**BRIEF**
Repeat exactly, and only, the lines of the entries below from the one with "the sample ratio" through the one with "Prasyarat (18, 258, 81, 275)", both ends included.

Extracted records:
+++

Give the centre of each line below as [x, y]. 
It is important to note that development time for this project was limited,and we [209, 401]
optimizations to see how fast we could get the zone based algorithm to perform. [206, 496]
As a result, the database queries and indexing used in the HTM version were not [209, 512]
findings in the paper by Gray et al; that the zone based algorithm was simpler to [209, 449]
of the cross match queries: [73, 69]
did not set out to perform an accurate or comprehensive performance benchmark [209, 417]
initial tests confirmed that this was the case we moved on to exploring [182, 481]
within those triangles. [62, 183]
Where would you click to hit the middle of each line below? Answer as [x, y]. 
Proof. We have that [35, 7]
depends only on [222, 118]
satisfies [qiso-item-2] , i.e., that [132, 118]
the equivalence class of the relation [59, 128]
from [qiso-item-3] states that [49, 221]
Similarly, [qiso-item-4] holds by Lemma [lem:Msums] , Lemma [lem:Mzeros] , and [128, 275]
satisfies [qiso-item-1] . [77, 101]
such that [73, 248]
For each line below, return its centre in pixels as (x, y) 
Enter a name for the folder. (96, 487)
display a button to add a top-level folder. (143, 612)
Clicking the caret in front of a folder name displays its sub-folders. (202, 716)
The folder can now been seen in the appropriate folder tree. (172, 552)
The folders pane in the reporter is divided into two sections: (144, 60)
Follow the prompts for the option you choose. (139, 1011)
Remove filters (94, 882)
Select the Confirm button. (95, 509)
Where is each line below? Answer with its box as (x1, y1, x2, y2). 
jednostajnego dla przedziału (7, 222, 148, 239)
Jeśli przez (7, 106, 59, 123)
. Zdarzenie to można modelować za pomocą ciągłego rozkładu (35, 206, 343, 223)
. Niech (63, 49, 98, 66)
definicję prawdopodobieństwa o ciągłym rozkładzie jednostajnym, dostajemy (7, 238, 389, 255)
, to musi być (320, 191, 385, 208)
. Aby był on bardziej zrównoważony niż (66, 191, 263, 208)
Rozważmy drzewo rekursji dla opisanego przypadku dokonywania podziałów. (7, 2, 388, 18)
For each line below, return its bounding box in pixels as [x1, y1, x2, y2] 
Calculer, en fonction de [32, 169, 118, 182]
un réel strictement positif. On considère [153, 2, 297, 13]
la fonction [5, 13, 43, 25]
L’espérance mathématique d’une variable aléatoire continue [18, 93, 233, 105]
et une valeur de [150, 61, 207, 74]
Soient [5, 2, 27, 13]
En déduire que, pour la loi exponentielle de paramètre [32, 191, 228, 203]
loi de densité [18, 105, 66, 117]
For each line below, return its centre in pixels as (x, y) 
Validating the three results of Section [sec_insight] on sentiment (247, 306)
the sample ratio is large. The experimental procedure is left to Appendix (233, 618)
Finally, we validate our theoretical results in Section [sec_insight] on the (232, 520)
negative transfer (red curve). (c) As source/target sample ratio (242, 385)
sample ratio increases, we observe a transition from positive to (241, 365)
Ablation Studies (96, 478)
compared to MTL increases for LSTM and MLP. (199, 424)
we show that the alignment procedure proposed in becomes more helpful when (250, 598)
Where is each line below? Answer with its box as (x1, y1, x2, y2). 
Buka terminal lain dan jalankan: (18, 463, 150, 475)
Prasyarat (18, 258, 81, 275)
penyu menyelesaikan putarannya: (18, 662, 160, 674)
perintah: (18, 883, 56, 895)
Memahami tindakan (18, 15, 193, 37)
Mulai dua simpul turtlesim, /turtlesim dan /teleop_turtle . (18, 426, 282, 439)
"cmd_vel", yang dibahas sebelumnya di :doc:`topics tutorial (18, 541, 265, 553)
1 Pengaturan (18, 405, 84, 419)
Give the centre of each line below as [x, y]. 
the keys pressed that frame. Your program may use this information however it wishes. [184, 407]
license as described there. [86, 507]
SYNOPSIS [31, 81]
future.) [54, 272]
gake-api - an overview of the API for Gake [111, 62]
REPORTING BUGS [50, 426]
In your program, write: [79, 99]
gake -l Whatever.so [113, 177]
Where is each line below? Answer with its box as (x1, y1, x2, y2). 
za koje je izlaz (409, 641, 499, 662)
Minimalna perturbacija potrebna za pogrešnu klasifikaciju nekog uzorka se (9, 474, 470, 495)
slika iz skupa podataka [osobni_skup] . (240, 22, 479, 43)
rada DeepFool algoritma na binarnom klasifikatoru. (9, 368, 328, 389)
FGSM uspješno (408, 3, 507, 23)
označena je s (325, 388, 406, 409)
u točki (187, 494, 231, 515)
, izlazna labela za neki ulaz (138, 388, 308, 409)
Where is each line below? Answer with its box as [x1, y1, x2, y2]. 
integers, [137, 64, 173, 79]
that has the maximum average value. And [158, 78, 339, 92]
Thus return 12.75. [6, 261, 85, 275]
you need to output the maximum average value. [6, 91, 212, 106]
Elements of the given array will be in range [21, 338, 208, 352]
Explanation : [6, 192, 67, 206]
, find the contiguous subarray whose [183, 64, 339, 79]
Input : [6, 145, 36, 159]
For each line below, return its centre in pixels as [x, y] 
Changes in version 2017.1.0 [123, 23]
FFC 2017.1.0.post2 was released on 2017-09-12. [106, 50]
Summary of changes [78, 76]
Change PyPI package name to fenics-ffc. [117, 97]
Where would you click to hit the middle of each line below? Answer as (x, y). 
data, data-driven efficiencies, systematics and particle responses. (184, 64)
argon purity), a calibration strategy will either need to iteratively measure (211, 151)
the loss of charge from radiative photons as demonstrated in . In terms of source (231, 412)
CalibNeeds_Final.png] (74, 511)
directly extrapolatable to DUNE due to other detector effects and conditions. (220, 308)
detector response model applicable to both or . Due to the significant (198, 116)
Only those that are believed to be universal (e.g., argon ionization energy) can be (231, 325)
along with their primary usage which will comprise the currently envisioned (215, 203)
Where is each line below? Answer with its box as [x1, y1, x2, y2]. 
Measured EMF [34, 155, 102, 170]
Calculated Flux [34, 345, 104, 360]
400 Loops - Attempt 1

+++

**RESULT OF THE EXERCISE**
the sample ratio is large. The experimental procedure is left to Appendix (233, 618)
Finally, we validate our theoretical results in Section [sec_insight] on the (232, 520)
negative transfer (red curve). (c) As source/target sample ratio (242, 385)
sample ratio increases, we observe a transition from positive to (241, 365)
Ablation Studies (96, 478)
compared to MTL increases for LSTM and MLP. (199, 424)
we show that the alignment procedure proposed in becomes more helpful when (250, 598)
Where is each line below? Answer with its box as (x1, y1, x2, y2). 
Buka terminal lain dan jalankan: (18, 463, 150, 475)
Prasyarat (18, 258, 81, 275)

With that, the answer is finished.